# DIRECTIONS FOR THIS TASK
Among the entries below, only the lines from the one with "Match 21 [20, 174, 67, 186]" through the one with "Valorização de Kaio Jorge (164, 113)" are wanted, reproduced exactly. Pictures are not wanted.

(Data items)

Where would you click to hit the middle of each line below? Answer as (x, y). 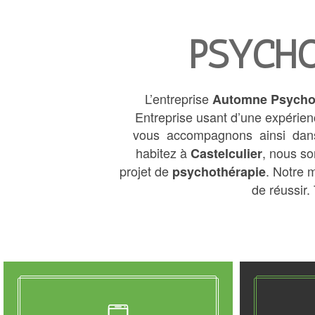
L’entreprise (179, 98)
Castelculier (226, 153)
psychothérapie (219, 172)
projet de (146, 171)
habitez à (163, 153)
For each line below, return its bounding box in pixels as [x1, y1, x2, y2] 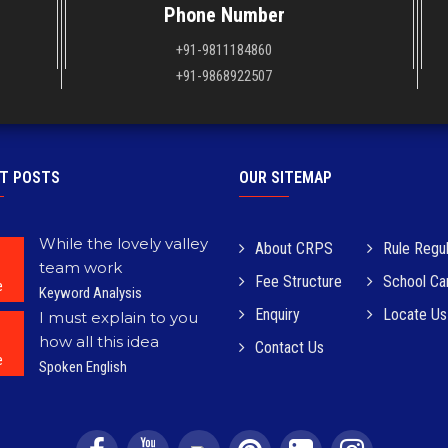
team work [39, 258, 122, 277]
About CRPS [255, 239, 333, 258]
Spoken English [39, 358, 127, 376]
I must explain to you [39, 308, 198, 327]
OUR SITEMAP [239, 168, 332, 187]
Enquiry [255, 305, 300, 324]
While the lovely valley [39, 234, 208, 253]
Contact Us [255, 338, 324, 357]
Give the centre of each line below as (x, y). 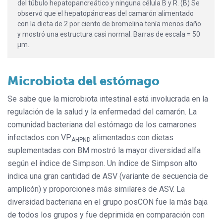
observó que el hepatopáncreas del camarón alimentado (106, 13)
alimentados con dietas (132, 137)
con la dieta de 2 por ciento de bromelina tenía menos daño (109, 24)
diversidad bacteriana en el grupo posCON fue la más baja (108, 202)
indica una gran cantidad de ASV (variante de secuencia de (108, 176)
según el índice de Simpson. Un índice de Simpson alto (102, 163)
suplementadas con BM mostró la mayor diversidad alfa (104, 150)
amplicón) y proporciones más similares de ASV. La (96, 189)
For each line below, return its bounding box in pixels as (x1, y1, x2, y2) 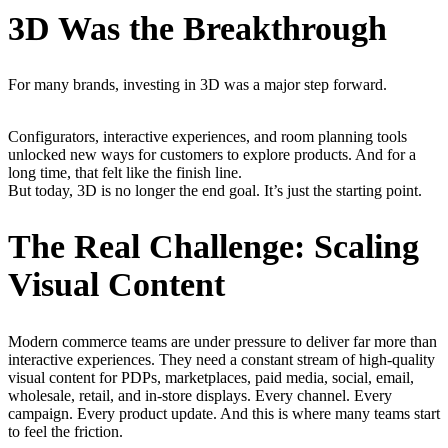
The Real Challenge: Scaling (8, 228, 419, 266)
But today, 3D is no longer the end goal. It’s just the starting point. (8, 182, 422, 200)
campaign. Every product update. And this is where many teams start (8, 404, 440, 422)
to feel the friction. (8, 422, 123, 440)
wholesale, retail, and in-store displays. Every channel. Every (8, 386, 392, 404)
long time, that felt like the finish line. (8, 164, 242, 182)
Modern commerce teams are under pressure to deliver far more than (8, 332, 437, 350)
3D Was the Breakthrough (8, 9, 387, 47)
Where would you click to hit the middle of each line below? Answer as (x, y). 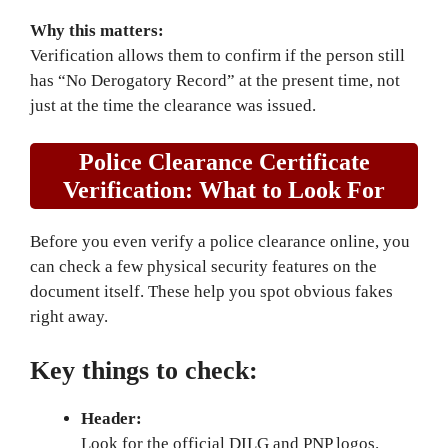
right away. (69, 316)
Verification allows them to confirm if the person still (217, 55)
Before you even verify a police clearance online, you (220, 241)
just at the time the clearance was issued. (173, 105)
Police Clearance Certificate (224, 162)
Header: (111, 418)
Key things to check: (144, 370)
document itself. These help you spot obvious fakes (211, 291)
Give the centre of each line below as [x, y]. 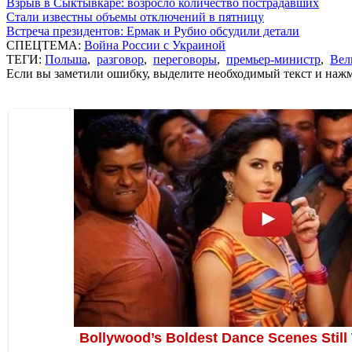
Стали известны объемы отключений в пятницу [135, 16]
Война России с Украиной [155, 45]
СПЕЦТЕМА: [45, 45]
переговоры [185, 59]
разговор [120, 59]
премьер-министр [273, 59]
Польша [66, 59]
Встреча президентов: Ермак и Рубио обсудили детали [153, 31]
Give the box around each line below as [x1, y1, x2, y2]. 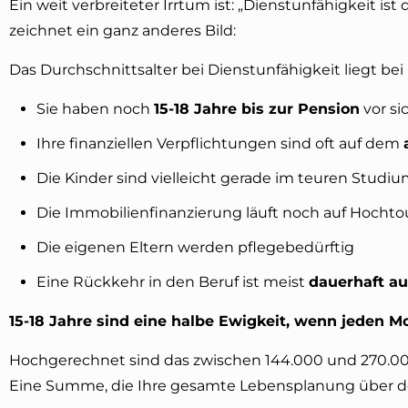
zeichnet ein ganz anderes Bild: [9, 21, 236, 39]
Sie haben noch [36, 99, 154, 117]
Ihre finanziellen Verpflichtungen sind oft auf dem [36, 134, 403, 152]
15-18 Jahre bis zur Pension [154, 99, 360, 117]
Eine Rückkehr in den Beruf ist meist [36, 272, 309, 291]
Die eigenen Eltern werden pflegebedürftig [36, 238, 354, 256]
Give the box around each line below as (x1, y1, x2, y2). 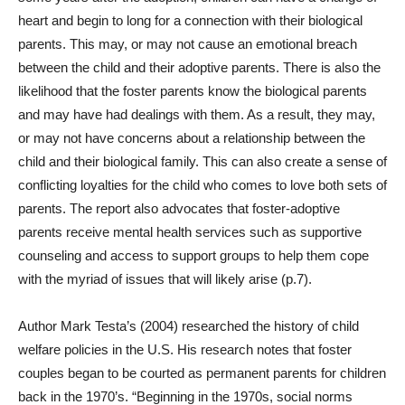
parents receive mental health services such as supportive (18, 224, 362, 240)
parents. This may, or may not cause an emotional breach (18, 36, 357, 52)
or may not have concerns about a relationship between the (18, 130, 365, 146)
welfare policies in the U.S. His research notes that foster (18, 342, 352, 357)
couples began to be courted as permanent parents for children (18, 365, 386, 381)
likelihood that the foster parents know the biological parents (18, 83, 367, 99)
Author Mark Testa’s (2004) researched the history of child (18, 318, 359, 334)
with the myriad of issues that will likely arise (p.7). (18, 271, 312, 287)
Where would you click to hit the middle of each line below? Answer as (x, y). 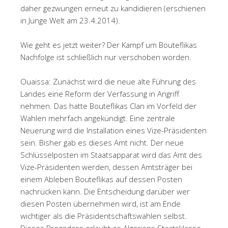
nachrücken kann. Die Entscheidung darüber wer (105, 191)
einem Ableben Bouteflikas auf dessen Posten (101, 179)
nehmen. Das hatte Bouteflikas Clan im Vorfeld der (108, 106)
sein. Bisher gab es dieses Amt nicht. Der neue (102, 142)
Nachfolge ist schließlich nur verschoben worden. (106, 57)
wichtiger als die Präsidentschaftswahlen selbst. (104, 216)
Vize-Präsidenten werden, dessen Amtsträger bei (106, 167)
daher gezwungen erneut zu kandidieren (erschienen (113, 8)
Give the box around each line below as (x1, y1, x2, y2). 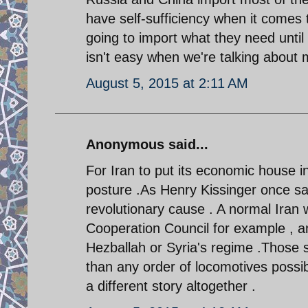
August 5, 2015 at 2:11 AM (86, 75, 248, 91)
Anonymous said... (86, 136, 208, 152)
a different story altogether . (86, 278, 256, 294)
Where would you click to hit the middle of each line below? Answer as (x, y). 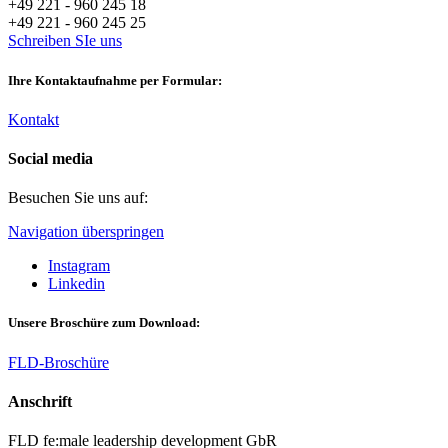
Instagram (79, 266)
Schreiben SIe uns (65, 41)
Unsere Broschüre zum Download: (104, 323)
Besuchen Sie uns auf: (78, 198)
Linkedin (76, 284)
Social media (50, 159)
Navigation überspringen (86, 232)
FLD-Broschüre (58, 362)
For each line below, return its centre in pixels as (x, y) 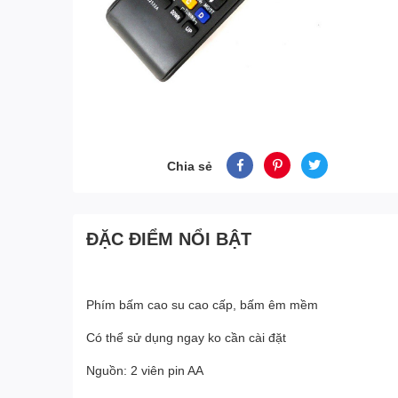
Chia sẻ (190, 165)
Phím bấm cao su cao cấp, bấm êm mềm (202, 304)
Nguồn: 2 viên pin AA (145, 370)
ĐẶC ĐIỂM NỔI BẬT (169, 238)
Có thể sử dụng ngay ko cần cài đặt (186, 337)
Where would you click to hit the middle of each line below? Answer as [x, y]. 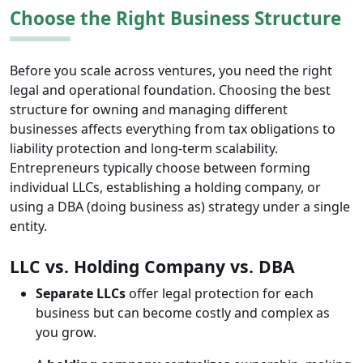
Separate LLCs [81, 294]
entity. [28, 226]
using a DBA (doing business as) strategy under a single [180, 207]
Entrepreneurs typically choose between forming [160, 168]
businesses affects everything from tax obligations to [173, 129]
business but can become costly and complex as [183, 313]
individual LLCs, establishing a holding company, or [165, 188]
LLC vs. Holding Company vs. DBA [152, 267]
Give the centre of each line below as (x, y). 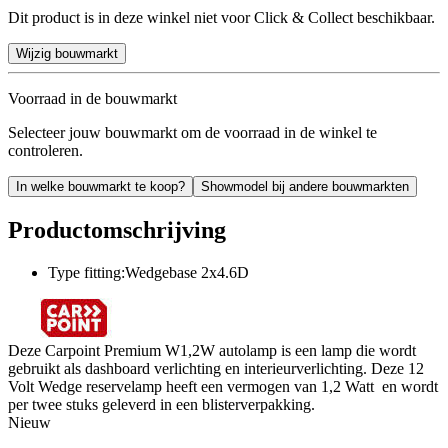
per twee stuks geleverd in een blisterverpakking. (161, 404)
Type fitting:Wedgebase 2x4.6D (148, 272)
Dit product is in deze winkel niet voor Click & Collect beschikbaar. (221, 17)
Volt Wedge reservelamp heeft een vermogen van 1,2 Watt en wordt (223, 386)
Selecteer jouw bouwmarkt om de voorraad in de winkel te (192, 132)
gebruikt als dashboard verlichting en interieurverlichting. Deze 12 (216, 368)
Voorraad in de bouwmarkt (92, 98)
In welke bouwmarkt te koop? (100, 186)
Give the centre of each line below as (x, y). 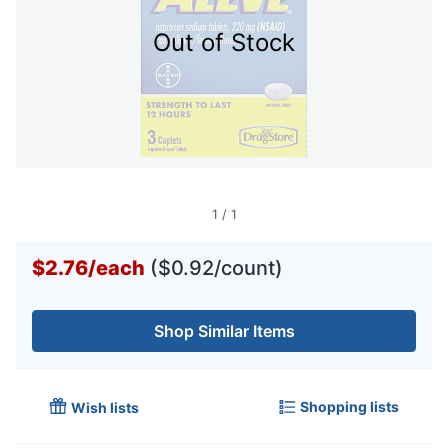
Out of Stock (224, 43)
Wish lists (105, 408)
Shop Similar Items (224, 331)
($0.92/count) (216, 268)
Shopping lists (349, 406)
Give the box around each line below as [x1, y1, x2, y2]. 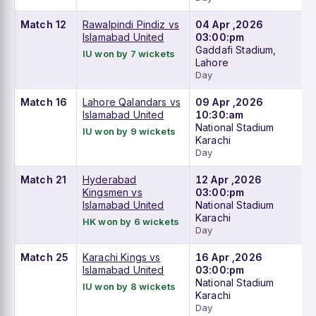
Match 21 [20, 174, 67, 186]
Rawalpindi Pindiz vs [83, 18, 180, 31]
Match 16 [20, 96, 68, 109]
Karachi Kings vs [83, 251, 161, 264]
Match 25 [20, 251, 69, 264]
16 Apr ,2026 [195, 251, 262, 264]
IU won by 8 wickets [83, 281, 176, 293]
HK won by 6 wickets [83, 216, 179, 228]
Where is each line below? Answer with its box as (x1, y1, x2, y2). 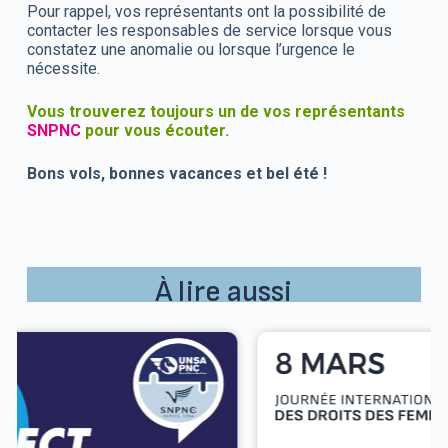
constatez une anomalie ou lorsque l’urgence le (26, 39, 355, 59)
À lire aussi (155, 273, 293, 310)
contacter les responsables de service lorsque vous (26, 20, 392, 40)
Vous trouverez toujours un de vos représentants (26, 101, 405, 121)
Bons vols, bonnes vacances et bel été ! (26, 163, 327, 183)
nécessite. (26, 58, 100, 78)
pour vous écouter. (80, 120, 229, 140)
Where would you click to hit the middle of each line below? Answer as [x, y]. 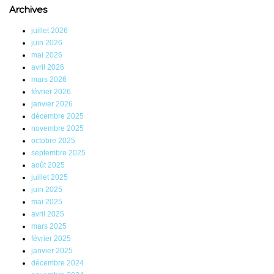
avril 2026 [48, 68]
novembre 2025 [57, 129]
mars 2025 [49, 227]
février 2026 [51, 92]
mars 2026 [49, 80]
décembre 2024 [57, 263]
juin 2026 [47, 43]
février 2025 [51, 239]
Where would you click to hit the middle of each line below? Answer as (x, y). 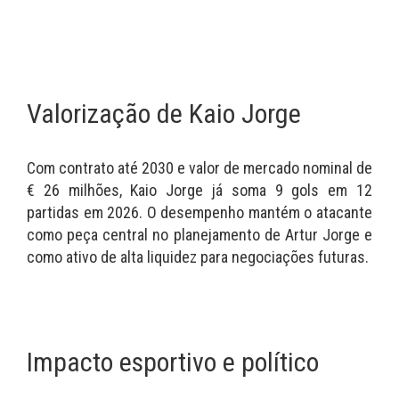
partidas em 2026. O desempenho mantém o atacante (199, 212)
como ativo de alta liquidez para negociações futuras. (198, 256)
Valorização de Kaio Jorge (164, 113)
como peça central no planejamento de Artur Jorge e (199, 234)
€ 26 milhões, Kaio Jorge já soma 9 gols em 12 (199, 190)
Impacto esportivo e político (173, 362)
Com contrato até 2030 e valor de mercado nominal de (199, 167)
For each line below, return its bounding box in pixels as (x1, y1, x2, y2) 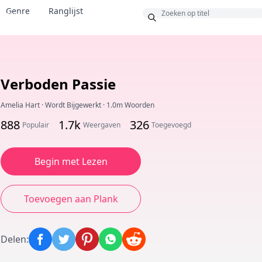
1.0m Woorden (106, 100, 154, 110)
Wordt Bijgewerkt (45, 100, 101, 110)
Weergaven (83, 120, 120, 130)
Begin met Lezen (34, 155, 108, 168)
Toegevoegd (151, 120, 191, 130)
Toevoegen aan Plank (23, 192, 118, 205)
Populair (22, 120, 49, 130)
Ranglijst (48, 5, 83, 16)
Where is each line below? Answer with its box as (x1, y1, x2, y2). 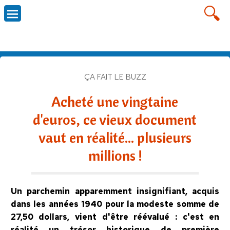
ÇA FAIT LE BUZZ (84, 71, 146, 82)
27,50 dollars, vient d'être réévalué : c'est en (10, 211, 220, 222)
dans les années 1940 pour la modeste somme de (10, 198, 220, 209)
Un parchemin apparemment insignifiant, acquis (10, 185, 220, 197)
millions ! (88, 146, 142, 164)
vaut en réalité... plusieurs (38, 128, 191, 146)
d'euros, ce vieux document (33, 110, 197, 128)
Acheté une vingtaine (51, 92, 179, 110)
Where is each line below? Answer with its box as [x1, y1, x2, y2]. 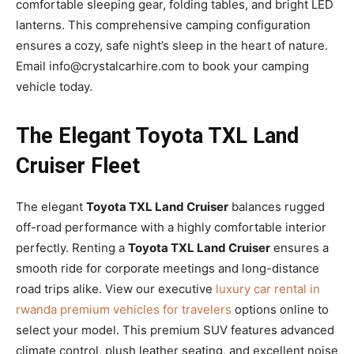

# SOLUTION BELOW
Match 21 [20, 174, 67, 186]
Rawalpindi Pindiz vs [83, 18, 180, 31]
Match 16 [20, 96, 68, 109]
Karachi Kings vs [83, 251, 161, 264]
Match 25 [20, 251, 69, 264]
16 Apr ,2026 [195, 251, 262, 264]
IU won by 8 wickets [83, 281, 176, 293]
HK won by 6 wickets [83, 216, 179, 228]
Where is each line below? Answer with its box as (x1, y1, x2, y2). 
constatez une anomalie ou lorsque l’urgence le (26, 39, 355, 59)
À lire aussi (155, 273, 293, 310)
contacter les responsables de service lorsque vous (26, 20, 392, 40)
Vous trouverez toujours un de vos représentants (26, 101, 405, 121)
Bons vols, bonnes vacances et bel été ! (26, 163, 327, 183)
nécessite. (26, 58, 100, 78)
pour vous écouter. (80, 120, 229, 140)
Where would you click to hit the middle of each line below? Answer as [x, y]. 
avril 2026 [48, 68]
novembre 2025 [57, 129]
mars 2025 [49, 227]
février 2026 [51, 92]
mars 2026 [49, 80]
décembre 2024 [57, 263]
juin 2026 [47, 43]
février 2025 [51, 239]
Where would you click to hit the middle of each line below? Answer as (x, y). 
partidas em 2026. O desempenho mantém o atacante (199, 212)
como ativo de alta liquidez para negociações futuras. (198, 256)
Valorização de Kaio Jorge (164, 113)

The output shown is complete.